▶ SUPPLIED INFORMATION:
[Start of Attachment]

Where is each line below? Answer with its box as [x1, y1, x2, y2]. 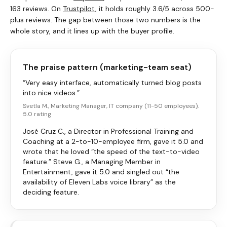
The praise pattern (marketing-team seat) [23, 61, 192, 72]
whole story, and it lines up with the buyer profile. [10, 26, 174, 35]
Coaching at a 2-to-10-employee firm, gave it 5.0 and [23, 136, 203, 146]
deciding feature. [23, 187, 79, 197]
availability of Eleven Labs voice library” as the [23, 177, 176, 186]
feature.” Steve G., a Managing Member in [23, 157, 161, 166]
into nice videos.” [23, 88, 80, 97]
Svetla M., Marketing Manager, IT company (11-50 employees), [23, 101, 199, 110]
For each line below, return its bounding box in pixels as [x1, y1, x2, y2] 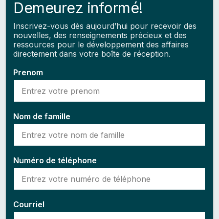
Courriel [13, 199, 44, 209]
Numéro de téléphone [13, 155, 97, 165]
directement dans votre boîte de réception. [13, 49, 171, 59]
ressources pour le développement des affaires [13, 40, 189, 49]
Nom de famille [13, 111, 70, 121]
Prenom [13, 67, 43, 77]
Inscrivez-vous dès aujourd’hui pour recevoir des [13, 21, 197, 31]
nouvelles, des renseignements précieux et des [13, 30, 187, 40]
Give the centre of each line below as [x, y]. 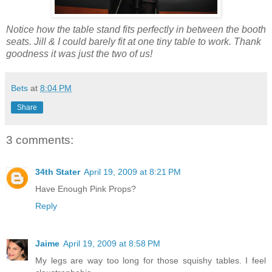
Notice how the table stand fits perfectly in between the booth [136, 30]
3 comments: [40, 140]
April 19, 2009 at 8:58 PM [112, 243]
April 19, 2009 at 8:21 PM [132, 172]
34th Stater [58, 172]
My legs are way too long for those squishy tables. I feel [151, 260]
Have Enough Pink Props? [86, 189]
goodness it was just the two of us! [79, 54]
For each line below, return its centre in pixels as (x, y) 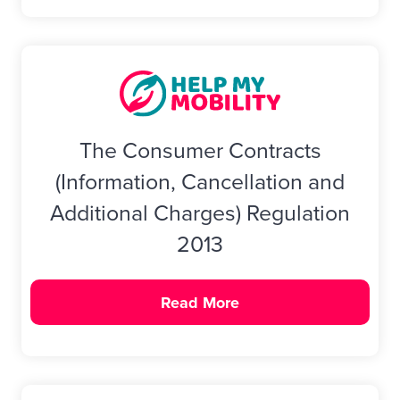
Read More (200, 302)
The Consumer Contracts (200, 150)
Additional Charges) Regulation (200, 212)
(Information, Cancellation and (200, 181)
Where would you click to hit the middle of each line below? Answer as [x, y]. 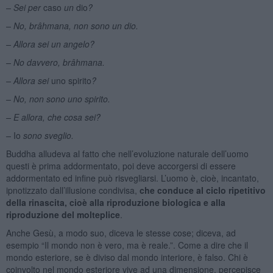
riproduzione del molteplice [63, 214]
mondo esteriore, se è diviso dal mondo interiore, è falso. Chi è [127, 257]
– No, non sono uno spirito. [58, 98]
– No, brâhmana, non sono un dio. [72, 25]
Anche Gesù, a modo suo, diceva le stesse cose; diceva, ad [121, 232]
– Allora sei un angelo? [50, 44]
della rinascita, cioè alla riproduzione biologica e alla [115, 202]
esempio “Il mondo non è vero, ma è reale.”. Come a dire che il [127, 245]
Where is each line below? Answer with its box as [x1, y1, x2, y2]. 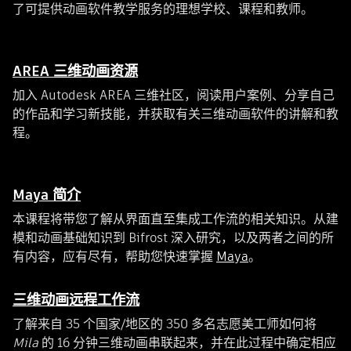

[End of Attachment]

▶ REQUIRED ACTION: Please report every line in the entries above that holds the string "sono".

▶ RESPONSE BOX:
– No, non sono uno spirito. [58, 98]
– No, brâhmana, non sono un dio. [72, 25]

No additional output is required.